In the newly formed state of Pakistan, especially in the Punjab, the near-complete
population exchange made the pre-colonial pattern of interfaith participation
structurally impossible. You cannot have a shared festival if your neighbors
are gone. As Ayesha Jalal points out, the demographic homogeneity of Pakistani
Punjab severed the cultural memory of shared celebrations.
Post-Partition
Pakistan: The Minority Experience
As Pakistan moved forward, its legal and constitutional framework
further shaped these dynamics. The gradual Islamization of the legal system,
particularly under Zia-ul-Haq in the 1980s, marginalized minority participation
in public life. The introduction of the Hudood Ordinances and stricter blasphemy
laws created an atmosphere of caution.
Where did the festivals go?
They became privatized. Hindu and Christian celebrations moved from
public processions into the safety of homes and private temple courtyards. The
vibrant, public intermingling of the past was replaced by a quiet, cautious
existence.
Are there remnants of the old world left?
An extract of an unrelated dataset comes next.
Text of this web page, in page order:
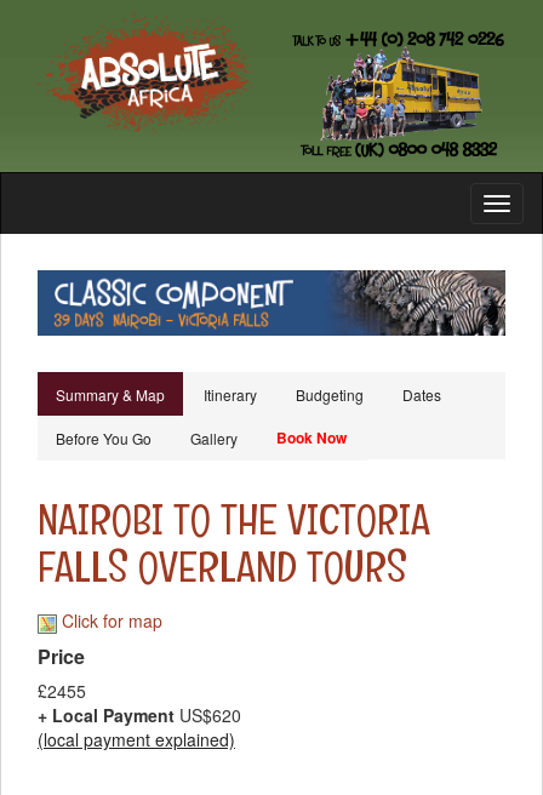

Despite the overwhelming pressure of the modern state and communal
politics, some syncretic traditions have proven remarkably resilient. In Sindh,
the shrine of Lal Shahbaz Qalandar still attracts Hindu devotees, even if in
reduced numbers. In rural areas, some traditions of participating in each
other’s festivals continue at the local level, though they are often hidden
from official view. At Uderolal, a shrine complex houses a mosque and a temple
within the same premises, attracting Hindus and Muslims together.
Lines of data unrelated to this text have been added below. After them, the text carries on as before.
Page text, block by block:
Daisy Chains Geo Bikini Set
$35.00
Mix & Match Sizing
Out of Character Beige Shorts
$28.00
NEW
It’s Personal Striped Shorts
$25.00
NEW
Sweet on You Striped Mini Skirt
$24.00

Consider Navroz, the Persian New Year. Historically, it was celebrated
by Parsis, Muslims, and Hindus alike in Sindh. While reform movements like the
Deobandis issued fatwas declaring it "un-Islamic," it persists today
among Ismailis and Shias, and in places like Gilgit-Baltistan, it still
attracts some Sunni participation at the community level.
Then there is Data Darbar in Lahore, the shrine of Ali Hujwiri. Once
sacred to Hindus, Muslims, and Sikhs alike, it remains a site of immense
popular devotion. While it has become overwhelmingly Muslim due to demographic
changes, it still represents a thread of continuity in a landscape of rupture.
Analytical
Conclusions: Why Does This History Matter?
As we conclude, we must ask ourselves: What does this history teach us
about the present?
First, it proves that religious boundaries are not primordial or fixed.
They are historically contingent and politically constructed. The
"distinct" Muslim, Hindu, and Sikh communities we see today are not
ancient categories that have always existed in this form; they are products of
specific historical processes—census ledgers, reformist tracts, and political
electorates.
Second, it highlights the powerful role of the state. The colonial
census didn’t just count people; it created the communities it claimed
to count. State projects of classification shape how we understand our very
selves.
Third, we see the dialectic of reform and tradition. Many religious
reform movements, while trying to resist colonialism, actually internalized
colonial logic. They accepted the idea that "purity" meant
separation, and in doing so, they suppressed the very syncretic practices that
had allowed for peace.
Finally, we must acknowledge the tragedy of lost memory. The violence of
Partition didn’t just kill people; it killed a way of being. The idea of shared
festivals in Punjab became "literally unimaginable" after 1947.
So, is the past a blueprint for the future?
Perhaps not. We cannot simply jump back to the 18th century. However,
this history serves as evidence that other configurations are possible. It
reminds us that communal division is not an "ancient hatred" or an
inevitable destiny.
The regions of Punjab and Sindh once hosted a culture where
participation in another tradition’s ritual didn't negate your own identity; it
expressed the multivalent nature of lived religion. Religious identity was once
just one of many overlapping loyalties—to a caste, a region, or a saint—rather
than the primary political marker it is today.
Understanding this history is a powerful tool. It allows us to look at
the rigid walls of the present and realize that they were built by human
hands—and that which was built can, perhaps, be reimagined.